Coalbeds typically contain large amounts of water. Since a large proportion of (natural) gas in such reservoirs is in an adsorbed state, an adsorption equilibrium model is required to describe the adsorption/desorption behavior on coals. Traditionally, these models do not account explicitly for water as a separate adsorbed component in a gas mixture and only treat water as a “pacifier” of the coal adsorbent surface. Further, the conventional adsorption models (thus far) account for the presence of only two equilibrium phases - gas and adsorbed phases. This simplified modeling approach may lead to significant errors in simulations of enhanced coalbed methane recovery and CO₂ sequestration potential of coalbed reservoirs.

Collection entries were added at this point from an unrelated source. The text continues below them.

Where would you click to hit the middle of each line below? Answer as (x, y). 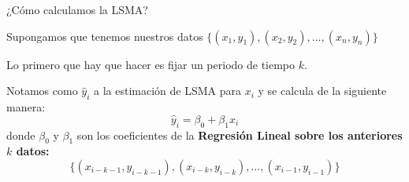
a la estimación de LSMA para (168, 91)
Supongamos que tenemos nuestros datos (105, 36)
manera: (26, 106)
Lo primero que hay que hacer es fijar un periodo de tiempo (151, 64)
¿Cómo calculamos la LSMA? (77, 9)
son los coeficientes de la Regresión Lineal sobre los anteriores (240, 135)
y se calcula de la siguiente (322, 91)
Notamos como (42, 91)
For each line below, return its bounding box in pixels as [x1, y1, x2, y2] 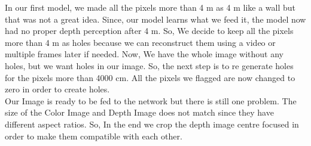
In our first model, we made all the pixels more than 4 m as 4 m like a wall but [5, 1, 296, 13]
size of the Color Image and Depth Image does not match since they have [5, 106, 274, 119]
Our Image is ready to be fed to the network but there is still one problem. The [5, 94, 297, 107]
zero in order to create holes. [5, 83, 110, 95]
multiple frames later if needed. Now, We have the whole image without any [5, 48, 284, 60]
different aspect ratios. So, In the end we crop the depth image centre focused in [5, 117, 299, 130]
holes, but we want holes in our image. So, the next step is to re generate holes [5, 59, 294, 72]
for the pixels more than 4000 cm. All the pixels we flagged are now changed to [5, 71, 295, 83]
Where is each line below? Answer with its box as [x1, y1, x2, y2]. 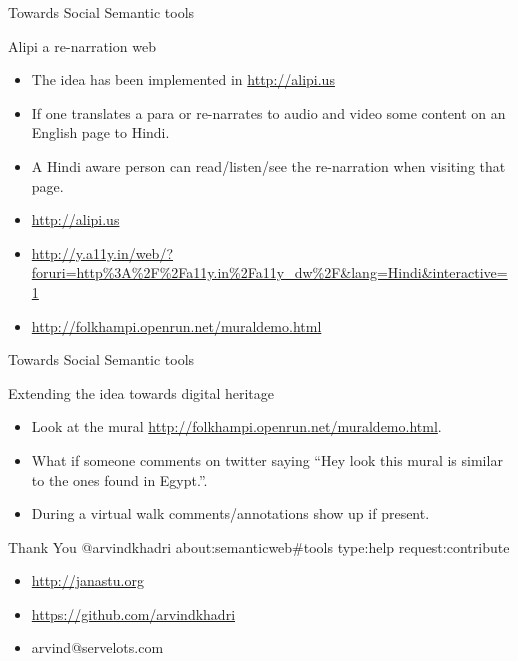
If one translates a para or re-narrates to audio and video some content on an [31, 102, 506, 123]
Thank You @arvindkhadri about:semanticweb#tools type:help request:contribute [8, 536, 510, 557]
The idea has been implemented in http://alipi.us [31, 69, 335, 90]
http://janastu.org [31, 570, 144, 591]
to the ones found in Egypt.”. [31, 469, 208, 490]
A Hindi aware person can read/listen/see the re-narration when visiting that [31, 155, 506, 176]
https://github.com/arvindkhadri [31, 603, 236, 624]
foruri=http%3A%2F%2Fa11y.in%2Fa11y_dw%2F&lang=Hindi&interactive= [31, 262, 508, 283]
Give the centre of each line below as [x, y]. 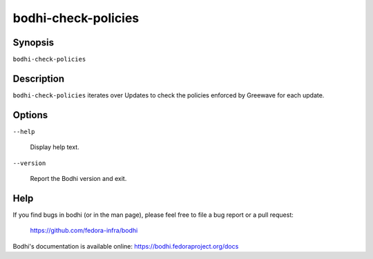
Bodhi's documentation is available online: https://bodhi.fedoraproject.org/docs [126, 246]
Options [30, 115]
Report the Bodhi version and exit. [78, 179]
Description [39, 78]
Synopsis [34, 42]
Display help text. [55, 147]
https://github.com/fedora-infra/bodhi [84, 231]
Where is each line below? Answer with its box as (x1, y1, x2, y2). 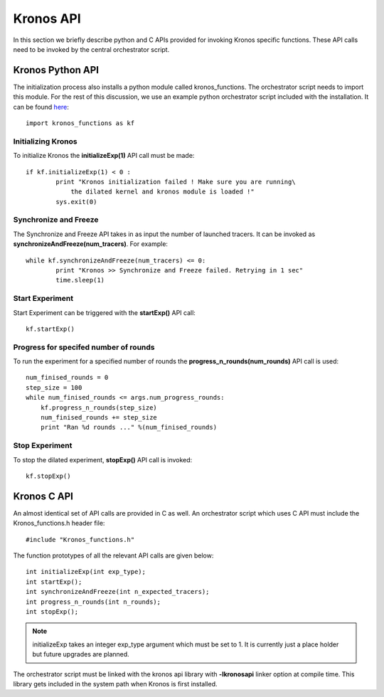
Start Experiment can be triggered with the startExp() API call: (13, 308, 196, 316)
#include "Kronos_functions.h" (26, 536, 135, 543)
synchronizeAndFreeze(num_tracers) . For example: (13, 240, 169, 248)
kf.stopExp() (26, 472, 71, 480)
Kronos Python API (13, 64, 100, 76)
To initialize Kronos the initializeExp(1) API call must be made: (13, 151, 195, 160)
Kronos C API (13, 490, 74, 502)
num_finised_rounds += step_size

When water is one of the adsorbed components in a high-pressure gas adsorption system, as many as three phases may coexist at equilibrium. In this work, a new multiphase (three-phase) algorithm is presented and used to investigate the high-pressure adsorption behavior of CO₂/water gas mixtures on wet coals. The algorithm uses a phase-insertion technique, which involves formally inserting a third (liquid) phase and solving a series of three-phase flash problems, wherein the three phases are the adsorbed, bulk gas, and liquid phases. A Gibbs-energy-driven algorithm was used to conduct both fixed and variable feed multiphase analyses for CO₂/water mixture adsorption on wet coals. The simplified local density/Peng-Robinson (SLD-PR) adsorption model was used in the multiphase flash algorithm.

Results indicated that high-moisture containing coals form a third (liquid) phase at nearly all pressures in the range of measurements. Further, the predictions obtained utilizing a fixed, experimentally measured feed were qualitatively consistent with estimates obtained through variable-feed calculations. The analysis also indicates that low-moisture coals contain only two phases at equilibrium and do not form a free-water phase.